Frequently Asked Questions (FAQ)
- What is the difference between a ligament and a tendon?
- Ligaments connect bone to bone, providing stability to joints. Tendons connect muscle to bone, facilitating movement.
- What is the role of synovial fluid in a joint?
- Synovial fluid lubricates the articular cartilages, reduces friction, and provides nourishment to the cartilage cells.
- Why are some joints more prone to injury than others?
- Joints with a wider range of motion, shallower sockets, or weaker supporting ligaments are generally more susceptible to injury.
- Can arthritis be cured?
- While there is no cure for most forms of arthritis, treatments are available to manage symptoms, reduce pain, and improve joint function.

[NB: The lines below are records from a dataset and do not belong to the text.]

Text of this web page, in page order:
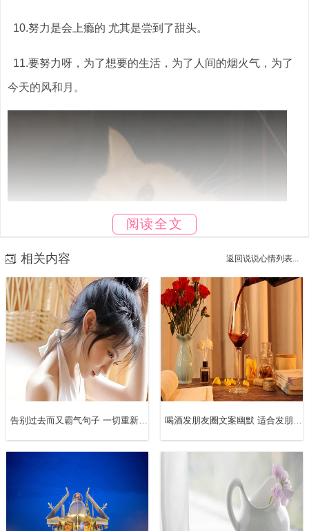
10.努力是会上瘾的 尤其是尝到了甜头。
11.要努力呀，为了想要的生活，为了人间的烟火气，为了
今天的风和月。
12.难熬的日子总会过去，不信你回头看自己一路走过路，
都会让人变得愈发坚强，生活嘛，一半是回忆，一半是继
13.三年了，回首过去再回首这三年的日子。难熬的日子总
会过去，谷底了往后的每一步都是往上走。
14.难熬的日子总会过去，回头看看，已经不知不觉熬过很
阅读全文
相关内容 返回说说心情列表...
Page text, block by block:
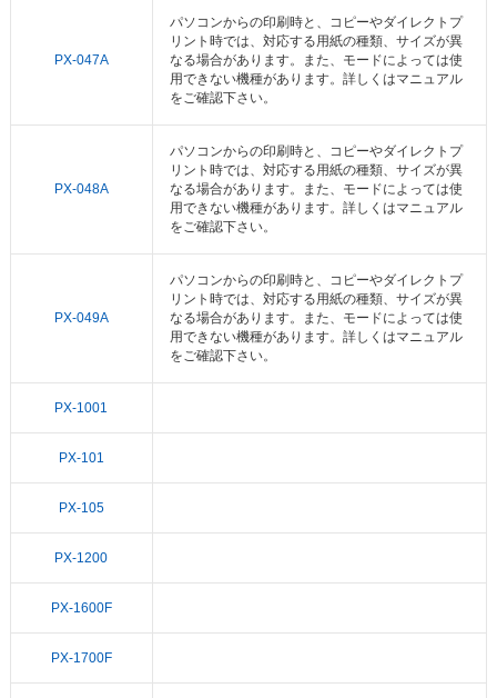
PX-047A
パソコンからの印刷時と、コピーやダイレクトプ
リント時では、対応する用紙の種類、サイズが異
なる場合があります。また、モードによっては使
用できない機種があります。詳しくはマニュアル
をご確認下さい。
PX-048A
パソコンからの印刷時と、コピーやダイレクトプ
リント時では、対応する用紙の種類、サイズが異
なる場合があります。また、モードによっては使
用できない機種があります。詳しくはマニュアル
をご確認下さい。
PX-049A
パソコンからの印刷時と、コピーやダイレクトプ
リント時では、対応する用紙の種類、サイズが異
なる場合があります。また、モードによっては使
用できない機種があります。詳しくはマニュアル
をご確認下さい。
PX-1001
PX-101
PX-105
PX-1200
PX-1600F
PX-1700F
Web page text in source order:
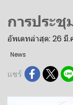
การประชุ
อัพเดทล่าสุด: 26 มี.
News
แชร์
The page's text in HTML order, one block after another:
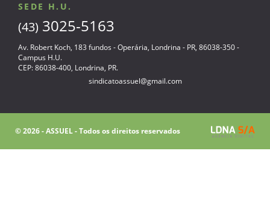
SEDE H.U.
(43) 3025-5163
Av. Robert Koch, 183 fundos - Operária, Londrina - PR, 86038-350 -
Campus H.U.
CEP: 86038-400, Londrina, PR.
sindicatoassuel@gmail.com
© 2026 - ASSUEL - Todos os direitos reservados

- How can I maintain healthy joints?
- Regular exercise, maintaining a healthy weight, and avoiding excessive stress on joints can help maintain joint health.
Conclusion
Articulations are the linchpins of human movement, enabling us to perform a wide range of activities, from delicate finger movements to powerful athletic feats. Understanding the classification, structure, and function of joints is essential for anyone interested in human anatomy, physiology, or biomechanics. This review sheet provides a solid foundation for further exploration of the fascinating world of articulations and body movements. By appreciating the intricacies of joint function, we can better understand how to prevent injuries, manage joint conditions, and optimize human performance.